Hedera is a software toolkit based on Hadoop framework that supports users in processing, indexing and mining text from very large versioned document collections. Hedera is designed to target rapid development and experimentation on scenarios, where it is required to deliver the (often preliminary) results as soon as possible, before going for a full-fledged solution. Hedera aims to support processing popular big datasets in public, such as Wikipedia revision history, Internet archive, etc. Hedera offers a few features such as:
- Hedera provides a set of custom InputFormat's that can handle the versioned documents in different levels. InputFormat is the data structure in Hadoop that defines the data units that can be processed in parallel by different map reduce tasks. In Hedera, we put efforts to provide different ways of extracting structured information from the text and redirect respective data into nodes for concurrent processing tasks.

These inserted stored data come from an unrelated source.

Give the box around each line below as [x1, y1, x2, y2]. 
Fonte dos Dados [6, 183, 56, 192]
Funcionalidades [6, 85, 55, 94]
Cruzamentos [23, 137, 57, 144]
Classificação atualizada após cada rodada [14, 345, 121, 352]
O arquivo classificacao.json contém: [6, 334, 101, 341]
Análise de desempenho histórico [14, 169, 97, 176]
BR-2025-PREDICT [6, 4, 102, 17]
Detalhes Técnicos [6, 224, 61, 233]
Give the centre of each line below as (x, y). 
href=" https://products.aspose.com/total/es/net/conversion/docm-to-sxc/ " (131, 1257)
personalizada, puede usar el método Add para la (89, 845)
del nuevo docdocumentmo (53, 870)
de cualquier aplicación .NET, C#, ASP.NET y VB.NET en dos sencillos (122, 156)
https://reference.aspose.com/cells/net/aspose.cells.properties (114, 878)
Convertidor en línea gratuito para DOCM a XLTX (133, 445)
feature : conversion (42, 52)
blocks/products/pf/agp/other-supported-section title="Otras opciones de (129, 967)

- Hedera provides APIs to work in different programming languages (current versions - 0.1-SNAPSHOT - supports Java, Python, Pig)

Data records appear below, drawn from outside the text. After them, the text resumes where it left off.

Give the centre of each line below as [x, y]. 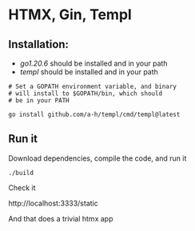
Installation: [39, 44]
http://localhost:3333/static [53, 203]
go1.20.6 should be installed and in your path [94, 63]
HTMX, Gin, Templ [70, 15]
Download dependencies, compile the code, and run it [97, 158]
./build [21, 173]
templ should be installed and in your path [89, 72]
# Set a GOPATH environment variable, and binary [93, 86]
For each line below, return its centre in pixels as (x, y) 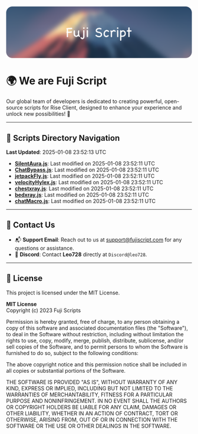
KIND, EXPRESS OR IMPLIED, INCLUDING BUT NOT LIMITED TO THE (90, 388)
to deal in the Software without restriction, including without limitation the (95, 334)
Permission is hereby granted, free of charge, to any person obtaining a (93, 322)
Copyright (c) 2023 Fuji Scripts (44, 310)
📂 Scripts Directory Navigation (63, 138)
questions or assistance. (44, 248)
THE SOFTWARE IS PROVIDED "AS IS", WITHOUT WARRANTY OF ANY (92, 382)
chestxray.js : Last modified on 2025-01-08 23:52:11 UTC (84, 188)

- (Ongoing) Hedera implements plugins to integrate into other indexing framework: Lucene, ElasticSearch, Solr, etc.
- Hedera supports working directly and incrementally with compressed files of different formats: .bz2, gz, lzo, snappy
Why Hedera ?
While there are several frameworks built to support processing big textual data (both in MapReduce and non-MapReduce fashion), little has been focused on efficient processing of versioned document collections such as Web archives, revisions of collaborated documents (news articles or encyclopedia pages such as Wikipedia). As compared to traditional corpora, versioned documents have some following special characteristics:
- One documents have several snapshots, each typically associated with one specific timestamps indicating the publication time. Snapshots should not be considered independent documents, but rather siblings connected to one document identity.
- Document snapshots' contents are highly redundant. In practice, most of consecutive snapshots are generated to fix meticulous details, typos, etc. from the previous ones.

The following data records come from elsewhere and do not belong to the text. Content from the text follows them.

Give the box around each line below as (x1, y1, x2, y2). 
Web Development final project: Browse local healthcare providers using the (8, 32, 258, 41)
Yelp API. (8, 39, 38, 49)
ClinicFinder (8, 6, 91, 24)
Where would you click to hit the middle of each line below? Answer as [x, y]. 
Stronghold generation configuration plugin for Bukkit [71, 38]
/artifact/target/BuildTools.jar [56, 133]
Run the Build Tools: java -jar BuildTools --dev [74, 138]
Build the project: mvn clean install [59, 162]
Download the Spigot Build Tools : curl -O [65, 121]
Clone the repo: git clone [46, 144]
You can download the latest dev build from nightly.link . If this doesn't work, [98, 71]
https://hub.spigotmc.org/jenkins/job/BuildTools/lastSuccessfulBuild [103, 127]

- Big changes in content of a document often come in narrow time period (minutes or within a day) as a response to the addition of one truly new information or the revising of important text snippets. This bursty behaviour should be exploited for efficient processing of text
- In traditional text corpora, document distribution is skew, some have big chunks of text while other can contain a few words. In versioned documents, the degree of skewness goes even higher. For example, in Wikipedia revisions, some snapshots of a page can amount up to 10 GB of texts, and some (such as redirects) just have a few Kilobytes. Any parallel framework must take this into account to support better load balancing without sacrifying the inter-dependences of snapshots within one document.
Hedera was built with those questions in mind. It uses Hadoop frameworks to support the scalable and parallel processing of data in high level programming languages. It optimizes the operations and APIs to address the above challenges, while still conforms to the MapReduce standards and support traditional workflows. Hedera aims to support rapid development of experimental models, and to this extent it tries to rely less on heavy general-purpose frameworks built for enterprise environments (such as Impala, etc.)